**YOUR GOAL:**
Word for word, transcribe the listing that follows, minus any pictures.
═══ ENTRIES SUPPLIED
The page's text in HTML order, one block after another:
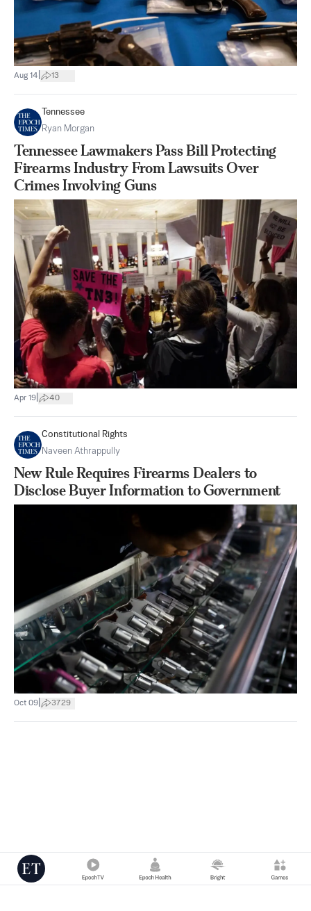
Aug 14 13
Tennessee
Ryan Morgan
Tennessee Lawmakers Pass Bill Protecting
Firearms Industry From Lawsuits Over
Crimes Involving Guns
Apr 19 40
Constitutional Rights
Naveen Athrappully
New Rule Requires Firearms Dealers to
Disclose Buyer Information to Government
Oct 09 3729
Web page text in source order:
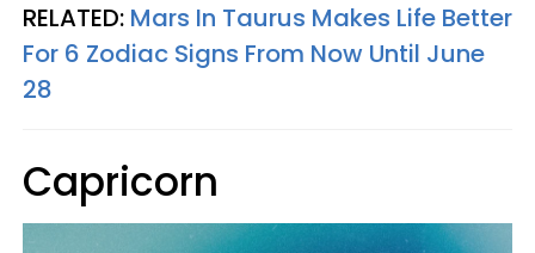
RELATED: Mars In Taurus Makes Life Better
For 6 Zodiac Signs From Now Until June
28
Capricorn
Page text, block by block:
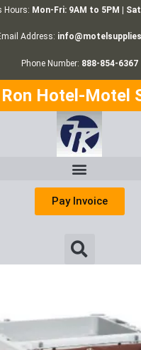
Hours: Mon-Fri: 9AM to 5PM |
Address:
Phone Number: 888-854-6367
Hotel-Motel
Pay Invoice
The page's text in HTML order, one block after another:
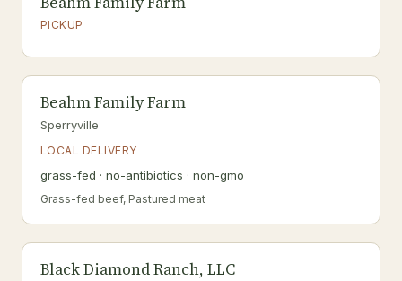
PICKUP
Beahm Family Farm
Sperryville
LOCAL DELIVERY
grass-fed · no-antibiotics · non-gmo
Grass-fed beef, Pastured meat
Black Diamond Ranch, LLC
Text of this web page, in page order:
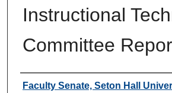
══════
**YOUR RESPONSE:**
The page's text in HTML order, one block after another:
Aug 14 13
Tennessee
Ryan Morgan
Tennessee Lawmakers Pass Bill Protecting
Firearms Industry From Lawsuits Over
Crimes Involving Guns
Apr 19 40
Constitutional Rights
Naveen Athrappully
New Rule Requires Firearms Dealers to
Disclose Buyer Information to Government
Oct 09 3729
Web page text in source order:
RELATED: Mars In Taurus Makes Life Better
For 6 Zodiac Signs From Now Until June
28
Capricorn
Page text, block by block:
Hours: Mon-Fri: 9AM to 5PM |
Address:
Phone Number: 888-854-6367
Hotel-Motel
Pay Invoice
The page's text in HTML order, one block after another:
PICKUP
Beahm Family Farm
Sperryville
LOCAL DELIVERY
grass-fed · no-antibiotics · non-gmo
Grass-fed beef, Pastured meat
Black Diamond Ranch, LLC
Text of this web page, in page order:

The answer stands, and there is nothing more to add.